[Task statement]: What follows is a listing; repeat exactly, and only, its lines from the one holding "detail and incredible" through the last, leaving any pictures out.
▬▬▬▬▬▬▬▬▬▬
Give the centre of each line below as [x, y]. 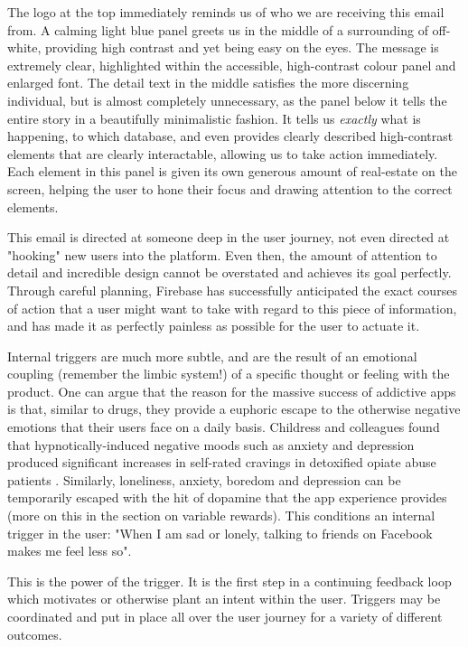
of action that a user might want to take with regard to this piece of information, [232, 308]
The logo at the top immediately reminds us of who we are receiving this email [226, 12]
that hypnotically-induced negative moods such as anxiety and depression [211, 444]
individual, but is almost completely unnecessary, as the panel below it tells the [227, 100]
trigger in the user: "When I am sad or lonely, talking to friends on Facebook [220, 533]
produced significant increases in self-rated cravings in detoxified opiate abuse [222, 462]
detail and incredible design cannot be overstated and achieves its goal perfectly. [229, 272]
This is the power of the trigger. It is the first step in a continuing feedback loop [229, 581]
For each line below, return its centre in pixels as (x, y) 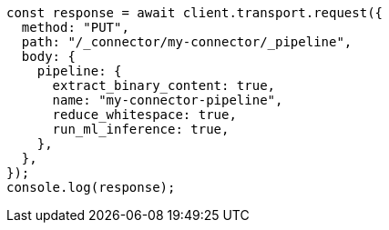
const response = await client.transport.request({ (195, 13)
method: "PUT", (75, 27)
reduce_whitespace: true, (144, 115)
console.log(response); (91, 187)
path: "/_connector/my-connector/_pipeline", (187, 42)
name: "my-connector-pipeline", (168, 100)
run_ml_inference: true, (141, 129)
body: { (48, 56)
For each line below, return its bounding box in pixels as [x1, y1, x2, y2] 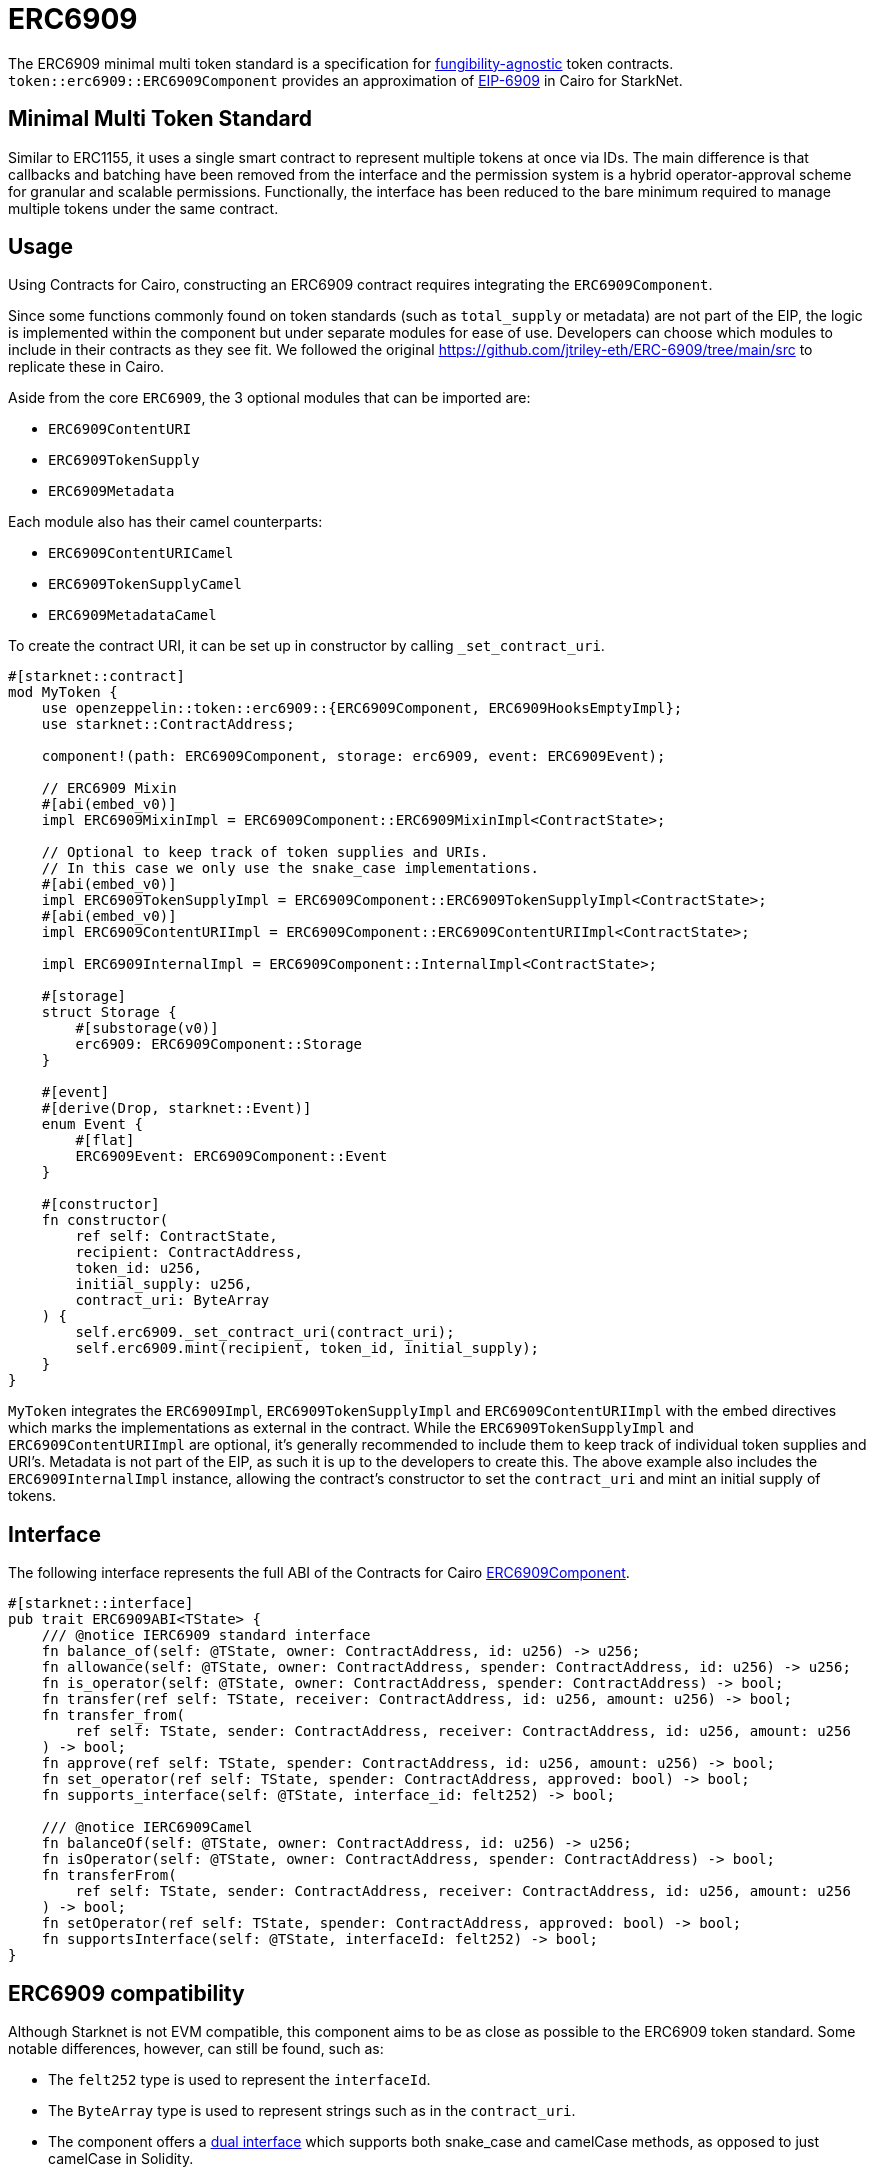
▬▬▬▬▬▬▬▬▬▬
[Answer to the problem]:
detail and incredible design cannot be overstated and achieves its goal perfectly. [229, 272]
This is the power of the trigger. It is the first step in a continuing feedback loop [229, 581]
For each line below, return its centre in pixels as (x, y) 
const response = await client.transport.request({ (195, 13)
method: "PUT", (75, 27)
reduce_whitespace: true, (144, 115)
console.log(response); (91, 187)
path: "/_connector/my-connector/_pipeline", (187, 42)
name: "my-connector-pipeline", (168, 100)
run_ml_inference: true, (141, 129)
body: { (48, 56)
For each line below, return its bounding box in pixels as [x1, y1, x2, y2] 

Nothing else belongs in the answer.